▸ EXERCISE AIM
Retype, word for word, every line of the records below starting at the one that contains "writing from London" and ending at the one that contains "These points really"; include both of those lines and nothing more.
GIVEN RECORDS: Begin
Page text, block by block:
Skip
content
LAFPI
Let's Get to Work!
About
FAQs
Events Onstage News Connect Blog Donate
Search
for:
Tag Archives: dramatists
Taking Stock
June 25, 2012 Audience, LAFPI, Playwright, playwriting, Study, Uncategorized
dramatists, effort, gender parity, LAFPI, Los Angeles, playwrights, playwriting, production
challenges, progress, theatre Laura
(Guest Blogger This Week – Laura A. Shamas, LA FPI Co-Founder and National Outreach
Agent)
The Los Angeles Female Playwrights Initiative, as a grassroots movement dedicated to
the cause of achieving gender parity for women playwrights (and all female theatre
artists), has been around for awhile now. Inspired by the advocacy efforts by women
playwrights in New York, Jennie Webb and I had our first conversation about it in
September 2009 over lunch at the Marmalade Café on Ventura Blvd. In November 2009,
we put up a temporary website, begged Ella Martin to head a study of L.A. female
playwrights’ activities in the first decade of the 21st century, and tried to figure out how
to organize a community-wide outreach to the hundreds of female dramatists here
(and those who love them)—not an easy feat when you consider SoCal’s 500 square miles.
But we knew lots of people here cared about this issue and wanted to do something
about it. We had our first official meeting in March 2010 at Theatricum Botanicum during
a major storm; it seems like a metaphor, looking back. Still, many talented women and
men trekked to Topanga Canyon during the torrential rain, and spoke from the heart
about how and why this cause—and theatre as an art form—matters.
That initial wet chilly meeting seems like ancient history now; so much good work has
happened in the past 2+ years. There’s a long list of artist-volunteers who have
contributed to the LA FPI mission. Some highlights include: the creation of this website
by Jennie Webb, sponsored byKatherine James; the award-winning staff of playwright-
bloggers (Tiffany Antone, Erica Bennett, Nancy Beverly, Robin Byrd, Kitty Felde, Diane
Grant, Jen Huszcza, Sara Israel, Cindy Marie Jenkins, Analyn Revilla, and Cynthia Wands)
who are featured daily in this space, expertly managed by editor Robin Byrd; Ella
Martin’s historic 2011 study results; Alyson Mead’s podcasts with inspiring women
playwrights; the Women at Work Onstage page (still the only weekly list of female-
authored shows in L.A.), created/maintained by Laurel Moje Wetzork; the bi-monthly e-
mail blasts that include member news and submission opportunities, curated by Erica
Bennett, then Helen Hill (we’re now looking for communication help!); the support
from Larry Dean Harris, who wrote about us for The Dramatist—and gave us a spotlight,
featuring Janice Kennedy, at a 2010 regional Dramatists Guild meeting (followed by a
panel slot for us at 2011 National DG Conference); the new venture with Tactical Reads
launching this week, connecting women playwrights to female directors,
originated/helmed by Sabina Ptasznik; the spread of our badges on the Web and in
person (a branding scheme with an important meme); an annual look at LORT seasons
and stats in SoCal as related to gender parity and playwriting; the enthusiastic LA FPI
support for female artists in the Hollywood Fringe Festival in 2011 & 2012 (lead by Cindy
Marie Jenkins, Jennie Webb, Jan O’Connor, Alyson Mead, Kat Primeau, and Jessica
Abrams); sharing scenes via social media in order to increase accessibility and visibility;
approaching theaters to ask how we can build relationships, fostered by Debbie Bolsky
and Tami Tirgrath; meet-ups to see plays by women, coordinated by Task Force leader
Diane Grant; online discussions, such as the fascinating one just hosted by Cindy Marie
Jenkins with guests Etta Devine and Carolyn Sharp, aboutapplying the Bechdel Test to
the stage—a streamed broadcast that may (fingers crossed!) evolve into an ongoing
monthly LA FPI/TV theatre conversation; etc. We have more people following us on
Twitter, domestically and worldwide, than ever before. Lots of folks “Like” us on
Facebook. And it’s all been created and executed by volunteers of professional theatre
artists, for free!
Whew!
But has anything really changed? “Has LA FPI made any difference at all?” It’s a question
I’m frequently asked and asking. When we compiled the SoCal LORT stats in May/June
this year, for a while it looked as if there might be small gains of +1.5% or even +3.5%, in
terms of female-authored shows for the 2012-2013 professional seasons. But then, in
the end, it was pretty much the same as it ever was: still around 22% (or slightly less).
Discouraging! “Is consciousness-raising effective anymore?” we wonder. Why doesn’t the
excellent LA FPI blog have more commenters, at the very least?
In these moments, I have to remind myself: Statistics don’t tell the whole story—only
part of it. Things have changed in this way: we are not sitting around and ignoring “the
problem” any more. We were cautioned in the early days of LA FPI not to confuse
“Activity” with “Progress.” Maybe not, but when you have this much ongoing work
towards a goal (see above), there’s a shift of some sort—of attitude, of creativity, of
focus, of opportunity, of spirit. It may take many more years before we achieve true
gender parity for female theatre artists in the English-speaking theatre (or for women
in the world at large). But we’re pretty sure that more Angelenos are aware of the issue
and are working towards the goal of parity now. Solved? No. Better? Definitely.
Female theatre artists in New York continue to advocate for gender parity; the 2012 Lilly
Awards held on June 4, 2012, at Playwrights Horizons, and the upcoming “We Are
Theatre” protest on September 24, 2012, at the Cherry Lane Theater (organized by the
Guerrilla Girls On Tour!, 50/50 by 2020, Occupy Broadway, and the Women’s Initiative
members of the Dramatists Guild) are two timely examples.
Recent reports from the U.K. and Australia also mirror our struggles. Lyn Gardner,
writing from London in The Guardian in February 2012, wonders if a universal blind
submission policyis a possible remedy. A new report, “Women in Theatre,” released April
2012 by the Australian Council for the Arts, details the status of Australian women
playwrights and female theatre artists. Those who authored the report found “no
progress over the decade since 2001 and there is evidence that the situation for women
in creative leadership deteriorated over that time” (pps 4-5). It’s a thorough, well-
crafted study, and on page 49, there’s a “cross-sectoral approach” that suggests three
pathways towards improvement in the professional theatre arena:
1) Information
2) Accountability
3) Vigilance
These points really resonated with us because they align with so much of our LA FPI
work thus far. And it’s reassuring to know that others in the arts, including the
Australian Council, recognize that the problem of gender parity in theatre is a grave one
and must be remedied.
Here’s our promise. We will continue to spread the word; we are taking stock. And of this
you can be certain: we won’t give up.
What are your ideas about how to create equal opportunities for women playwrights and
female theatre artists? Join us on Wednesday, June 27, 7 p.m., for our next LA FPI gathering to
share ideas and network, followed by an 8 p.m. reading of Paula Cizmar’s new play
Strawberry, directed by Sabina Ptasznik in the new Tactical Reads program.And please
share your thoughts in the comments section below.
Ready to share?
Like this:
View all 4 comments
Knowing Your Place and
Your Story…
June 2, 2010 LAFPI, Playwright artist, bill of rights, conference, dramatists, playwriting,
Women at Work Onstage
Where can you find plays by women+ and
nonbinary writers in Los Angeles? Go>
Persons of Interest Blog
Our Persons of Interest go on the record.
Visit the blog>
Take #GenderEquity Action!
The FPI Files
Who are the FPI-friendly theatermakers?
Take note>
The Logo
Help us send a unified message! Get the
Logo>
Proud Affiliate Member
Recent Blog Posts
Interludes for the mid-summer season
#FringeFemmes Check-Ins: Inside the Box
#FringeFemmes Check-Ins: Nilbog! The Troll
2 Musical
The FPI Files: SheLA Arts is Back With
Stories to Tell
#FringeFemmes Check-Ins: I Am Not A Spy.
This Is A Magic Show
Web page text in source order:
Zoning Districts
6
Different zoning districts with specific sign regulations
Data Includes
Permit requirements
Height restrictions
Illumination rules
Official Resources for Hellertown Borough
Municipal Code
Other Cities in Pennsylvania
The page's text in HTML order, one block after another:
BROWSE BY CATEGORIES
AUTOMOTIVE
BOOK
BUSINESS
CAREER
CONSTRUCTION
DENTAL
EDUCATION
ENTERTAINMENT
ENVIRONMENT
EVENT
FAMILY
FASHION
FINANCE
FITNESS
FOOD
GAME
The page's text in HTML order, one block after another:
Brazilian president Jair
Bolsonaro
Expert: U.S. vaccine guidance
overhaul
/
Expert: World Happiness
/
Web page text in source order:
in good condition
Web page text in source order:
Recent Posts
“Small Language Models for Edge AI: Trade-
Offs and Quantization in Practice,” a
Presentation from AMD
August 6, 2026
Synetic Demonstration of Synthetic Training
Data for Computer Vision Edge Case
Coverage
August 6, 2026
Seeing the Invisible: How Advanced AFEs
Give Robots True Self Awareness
GIVEN RECORDS: End
▸ ANSWER FOR THE TASK
writing from London in The Guardian in February 2012, wonders if a universal blind
submission policyis a possible remedy. A new report, “Women in Theatre,” released April
2012 by the Australian Council for the Arts, details the status of Australian women
playwrights and female theatre artists. Those who authored the report found “no
progress over the decade since 2001 and there is evidence that the situation for women
in creative leadership deteriorated over that time” (pps 4-5). It’s a thorough, well-
crafted study, and on page 49, there’s a “cross-sectoral approach” that suggests three
pathways towards improvement in the professional theatre arena:
1) Information
2) Accountability
3) Vigilance
These points really resonated with us because they align with so much of our LA FPI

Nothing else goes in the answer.